Un día usted cae en la cuenta de los años que le han dicho que tiene (usted estaba allí cuando nació, claro, pero ni se enteró siquiera) y de pronto se siente víctima de una estafa. Empieza a echar cuentas y no le salen. Siempre le quedan a deber. Entonces se pone a recordar eventos, fechas señaladas, acontecimientos… no hay manera. Hay al menos media docena de años de los que no halla noticias. Eso, si no se trata de una década entera. Un número impresionante de meses de los que no sabe nada de su vida. Un incalculable número de días que se han ido al garete sin tener noticia de ellos. ¿Y ahora a quién se le reclaman?
Hacerse mayor es terrible, pero es mucho peor envejecer. Sin embargo, nos dedicamos a ello veinticuatro horas al día, todos los días de nuestra vida. Y, aunque siempre ha sido así, no deja de sorprendernos, de maravillarnos incluso. A ese tremendo desatino le hemos dedicado versos, novelas, guiones de cine y de teatro, cuadros, esculturas, obras musicales de todo tipo… siempre intentando comprender, empeñados en terminar aceptándolo. El paso del tiempo es una apisonadora para nuestro cerebro y una carga de dinamita para nuestras emociones. Se me ocurren más metáforas y todas son igual de tremebundas.
Hacerse mayor es como cuando te invitan a una fiesta en la que no conoces a casi nadie. Llegas allí pensando millones de cosas desagradables que pueden llegar a suceder y lo primero que notas es que empiezan a hacerlo. Sin tu permiso. Es una fiesta muy rara, en la que en lugar de tarta, música y baile lo que hay son medicinas, sobresaltos y citas con médicos especialistas. Te empiezan a doler lugares de tu cuerpo que jurarías que antes no estaban ahí. Acordarte de las cosas más simples se convierte en un hazaña insólita y para quedarte dormido o bien precisas una noche entera, o bien te caes redondo en cuanto tienes el culo apoyado.
Lo más simpático de todo, por decirlo de alguna forma, es que nunca llegas a sentirte viejo. Estas hecho una piltrafa, pero por dentro te sientes como un chaval. La gente celebra con mucha alegría ese planteamiento vital de sentirse joven de espíritu.
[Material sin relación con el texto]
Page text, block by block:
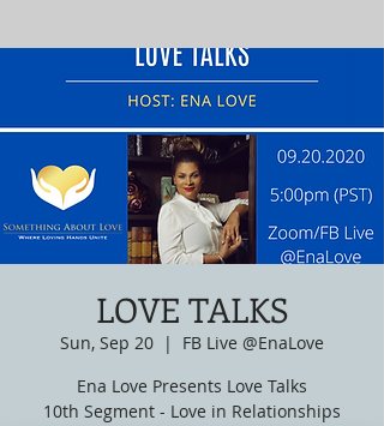
LOVE TALKS
Sun, Sep 20
  |
FB Live @EnaLove
Ena Love Presents Love Talks
10th Segment - Love in Relationships
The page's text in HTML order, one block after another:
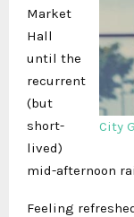
City
Market
Hall
until the
recurrent
(but
short-
lived)
mid-afternoon
Feeling
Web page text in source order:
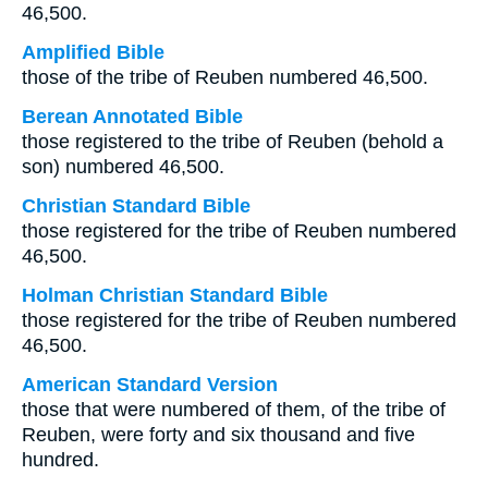
46,500.
Amplified Bible
those of the tribe of Reuben numbered 46,500.
Berean Annotated Bible
those registered to the tribe of Reuben (behold a
son) numbered 46,500.
Christian Standard Bible
those registered for the tribe of Reuben numbered
46,500.
Holman Christian Standard Bible
those registered for the tribe of Reuben numbered
46,500.
American Standard Version
those that were numbered of them, of the tribe of
Reuben, were forty and six thousand and five
hundred.
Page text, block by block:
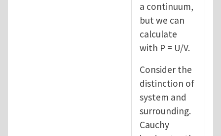
a continuum,
but we can
calculate
with P = U/V.
Consider the
distinction of
system and
surrounding.
Cauchy

Es maravilloso sentirse joven de espíritu mientras resuena el chasquido del guante de látex que el proctólogo se enfunda antes de que lo sientas en tus carnes. Todo son sentires, pero unos los sientes más que otros.
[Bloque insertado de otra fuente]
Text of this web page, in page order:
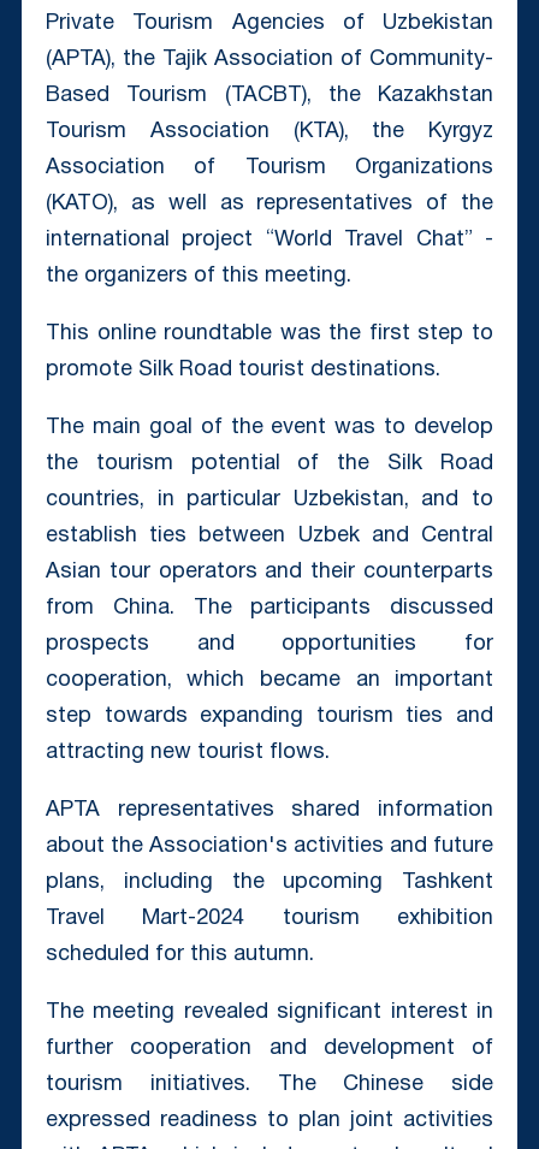
Private Tourism Agencies of Uzbekistan
(APTA), the Tajik Association of Community-
Based Tourism (TACBT), the Kazakhstan
Tourism Association (KTA), the Kyrgyz
Association of Tourism Organizations
(KATO), as well as representatives of the
international project “World Travel Chat” -
the organizers of this meeting.
This online roundtable was the first step to
promote Silk Road tourist destinations.
The main goal of the event was to develop
the tourism potential of the Silk Road
countries, in particular Uzbekistan, and to
establish ties between Uzbek and Central
Asian tour operators and their counterparts
from China. The participants discussed
prospects and opportunities for
cooperation, which became an important
step towards expanding tourism ties and
attracting new tourist flows.
APTA representatives shared information
about the Association's activities and future
plans, including the upcoming Tashkent
Travel Mart-2024 tourism exhibition
scheduled for this autumn.
The meeting revealed significant interest in
further cooperation and development of
tourism initiatives. The Chinese side
expressed readiness to plan joint activities

Decía Oscar Wilde, quien destacaba por decir las cosas muy bien, que la tragedia de la vejez no es que uno sea viejo, sino que uno aún es joven. Por verle algo positivo, cosa siempre conveniente, podemos escuchar a Oliver Wendell Holmes cuando decía que el joven conoce las reglas, pero el viejo las excepciones. Aunque el propio Wilde tenía un as para acabar con ese tres: "La experiencia es simplemente el nombre que damos a nuestros errores".
Podemos devanarnos los sesos para sintetizar en una frase más o menos afortunada nuestra visión más o menos pesimista u optimista sobre la vejez, pero servidor se queda con la sabiduría popular:
"Éche unha carallada ser vello".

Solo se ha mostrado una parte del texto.